In summary, the only factor indicating a profit motive is petitioners' expertise in dissimilar activities. This factor is heavily outweighed by the manner in which petitioners conducted the activity, the time and effort they expended, the lack of occasional profits, petitioners' financial status, and their personal motive. We hold that petitioners did not engage in the special education activity for profit during the years in issue within the meaning of section 183.

B. Section 6662(a) Accuracy-Related Penalty

The second issue is whether petitioners are liable for an accuracy-related penalty. Respondent determined that petitioners were liable for a penalty of $42 under section 6662(a) for 2000 based on petitioners' omission of their State income tax refund from their return for 2000.
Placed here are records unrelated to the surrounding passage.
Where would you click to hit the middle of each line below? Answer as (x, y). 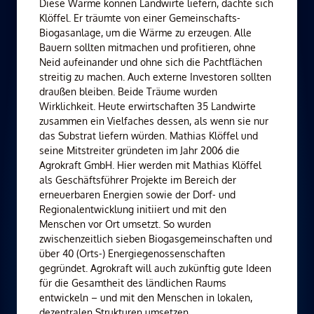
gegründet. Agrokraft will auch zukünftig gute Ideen (155, 268)
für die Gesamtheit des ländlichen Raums (133, 282)
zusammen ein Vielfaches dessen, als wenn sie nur (154, 121)
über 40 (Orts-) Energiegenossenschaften (132, 253)
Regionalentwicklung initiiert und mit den (133, 209)
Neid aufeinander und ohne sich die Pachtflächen (151, 62)
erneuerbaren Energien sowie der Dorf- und (137, 194)
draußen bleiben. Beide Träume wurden (128, 91)
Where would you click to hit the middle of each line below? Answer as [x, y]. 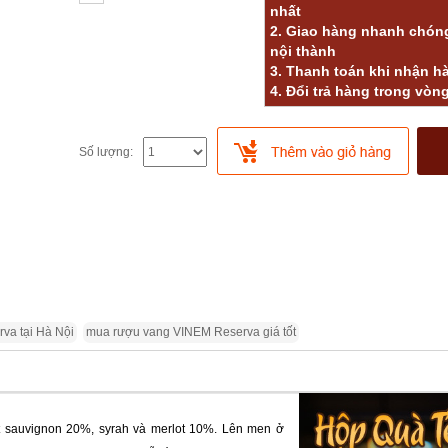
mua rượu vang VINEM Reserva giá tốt [191, 332]
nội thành [303, 51]
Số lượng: [106, 152]

Section 6662(a) imposes an accuracy-related penalty of 20 percent of the underpayment of tax attributable to negligence or disregard of rules or regulations. Sec. 6662(a) and (b)(1). Negligence is defined as "any failure to make a reasonable attempt to comply with the provisions of this title". Sec. 6662(c). However, no penalty will be imposed if the taxpayer had reasonable cause for the underpayment of tax and the taxpayer acted in good faith. Sec. 6664(c); sec. 1.6662-3(a), Income Tax Regs.

The Commissioner bears the burden of production with respect to penalties. Sec. 7491(c); Higbee v. Commissioner , 116 T.C. 438, 446-447 (2001). However, the taxpayer must show that he had reasonable cause and acted in good faith. See Rule 142(a).

The parties stipulated that petitioners received, but did not report, a State income tax refund of $3,249 in 2000. We find that respondent has met his burden of production. Petitioners have presented no evidence that their omission of the State income tax refund from their 2000 return was the result of reasonable cause. Accordingly, we hold that petitioners are liable for the accuracy-related penalty pursuant to section 6662(a).

In reaching our holdings, we have considered all arguments made, and, to the extent not mentioned, we conclude that they are moot, irrelevant, or without merit.

To reflect the forgoing and the concessions of the parties,

Decision will be entered under Rule 155.